◆ What to do ◆
If pictures appear in the lines below, skip them and copy exactly the lines from the one containing "Нет в наличии (41, 82)" through the one containing "правильности бабушкиной приметы.", and nothing else.

[Data items]
=== Section Start ===

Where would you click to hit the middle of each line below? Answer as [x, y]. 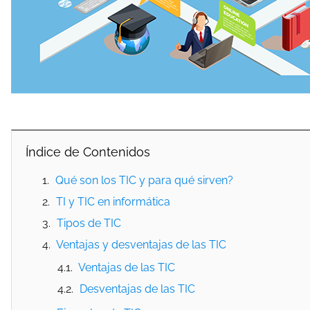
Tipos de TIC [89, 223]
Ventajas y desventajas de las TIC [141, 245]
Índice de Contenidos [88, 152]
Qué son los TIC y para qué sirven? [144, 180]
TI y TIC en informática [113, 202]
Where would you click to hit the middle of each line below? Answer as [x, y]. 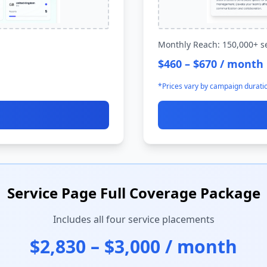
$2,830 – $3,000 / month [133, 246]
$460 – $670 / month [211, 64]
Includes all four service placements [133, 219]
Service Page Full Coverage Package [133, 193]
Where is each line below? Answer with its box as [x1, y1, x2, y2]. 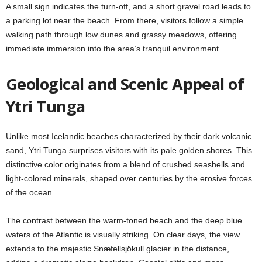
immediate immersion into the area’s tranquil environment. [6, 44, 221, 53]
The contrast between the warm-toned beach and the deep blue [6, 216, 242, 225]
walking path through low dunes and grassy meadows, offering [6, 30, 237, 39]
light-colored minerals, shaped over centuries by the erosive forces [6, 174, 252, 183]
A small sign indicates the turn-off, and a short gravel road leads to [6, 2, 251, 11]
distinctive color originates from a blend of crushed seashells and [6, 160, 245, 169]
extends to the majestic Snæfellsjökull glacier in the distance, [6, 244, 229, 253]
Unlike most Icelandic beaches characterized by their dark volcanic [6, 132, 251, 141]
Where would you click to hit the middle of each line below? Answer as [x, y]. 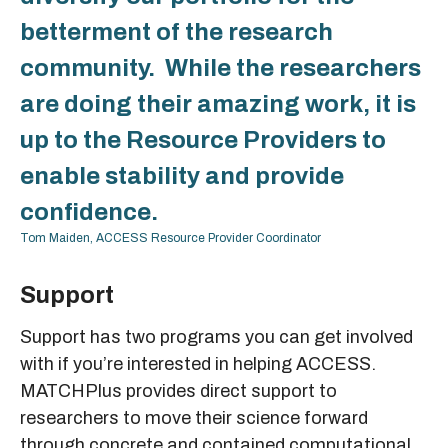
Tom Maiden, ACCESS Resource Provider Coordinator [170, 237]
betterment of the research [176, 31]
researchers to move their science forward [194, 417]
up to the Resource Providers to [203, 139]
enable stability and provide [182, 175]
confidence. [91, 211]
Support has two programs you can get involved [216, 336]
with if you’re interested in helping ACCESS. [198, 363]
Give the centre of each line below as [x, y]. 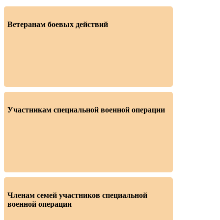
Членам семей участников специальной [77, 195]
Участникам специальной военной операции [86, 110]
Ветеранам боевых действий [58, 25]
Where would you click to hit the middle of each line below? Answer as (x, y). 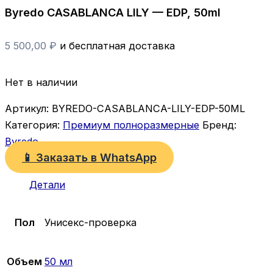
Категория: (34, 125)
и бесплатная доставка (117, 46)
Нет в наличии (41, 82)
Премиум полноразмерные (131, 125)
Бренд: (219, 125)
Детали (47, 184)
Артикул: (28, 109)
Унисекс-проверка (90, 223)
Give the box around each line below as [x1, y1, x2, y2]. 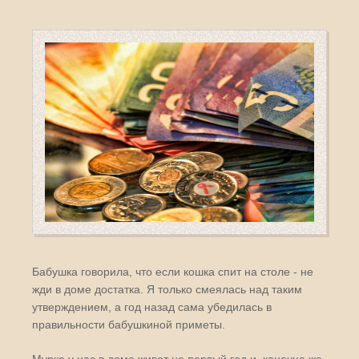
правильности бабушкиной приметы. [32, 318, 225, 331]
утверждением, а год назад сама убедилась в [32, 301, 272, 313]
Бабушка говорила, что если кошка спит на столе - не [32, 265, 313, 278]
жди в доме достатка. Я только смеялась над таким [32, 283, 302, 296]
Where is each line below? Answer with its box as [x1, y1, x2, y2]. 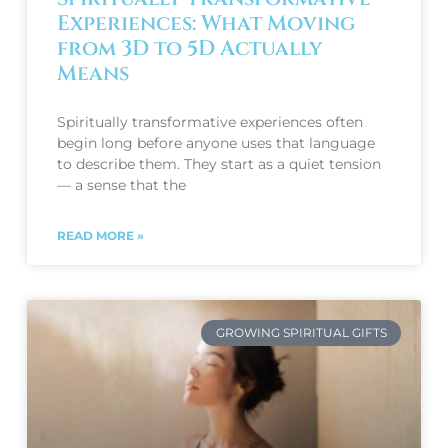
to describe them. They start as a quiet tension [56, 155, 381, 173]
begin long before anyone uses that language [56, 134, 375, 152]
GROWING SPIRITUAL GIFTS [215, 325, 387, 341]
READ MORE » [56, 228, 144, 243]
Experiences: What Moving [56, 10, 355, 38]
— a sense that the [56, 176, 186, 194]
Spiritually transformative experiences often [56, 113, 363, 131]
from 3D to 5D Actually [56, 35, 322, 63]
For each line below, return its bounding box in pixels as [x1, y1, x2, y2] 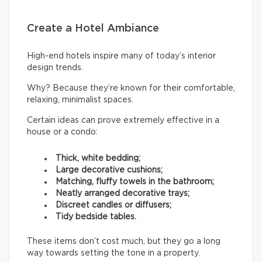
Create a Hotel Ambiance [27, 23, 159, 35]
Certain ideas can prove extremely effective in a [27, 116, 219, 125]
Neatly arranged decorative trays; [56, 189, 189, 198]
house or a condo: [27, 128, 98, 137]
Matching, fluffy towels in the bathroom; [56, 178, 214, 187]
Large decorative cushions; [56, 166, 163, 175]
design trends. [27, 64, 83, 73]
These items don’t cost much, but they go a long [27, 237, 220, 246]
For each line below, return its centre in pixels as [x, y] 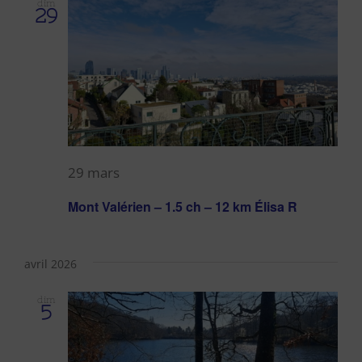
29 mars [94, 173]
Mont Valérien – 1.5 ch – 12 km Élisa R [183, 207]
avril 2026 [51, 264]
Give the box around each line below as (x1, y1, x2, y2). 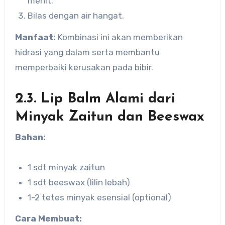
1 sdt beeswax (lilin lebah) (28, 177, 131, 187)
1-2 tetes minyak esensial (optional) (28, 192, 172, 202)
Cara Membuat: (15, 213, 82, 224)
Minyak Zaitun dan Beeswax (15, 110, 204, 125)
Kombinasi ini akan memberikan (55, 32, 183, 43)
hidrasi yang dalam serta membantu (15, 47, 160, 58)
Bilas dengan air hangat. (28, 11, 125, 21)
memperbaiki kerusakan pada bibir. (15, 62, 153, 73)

=== Section End ===

◆ Answer to the exercise ◆
Нет в наличии (41, 82)
Премиум полноразмерные (131, 125)
Бренд: (219, 125)
Детали (47, 184)
Артикул: (28, 109)
Унисекс-проверка (90, 223)
Give the box around each line below as [x1, y1, x2, y2]. 
правильности бабушкиной приметы. [32, 318, 225, 331]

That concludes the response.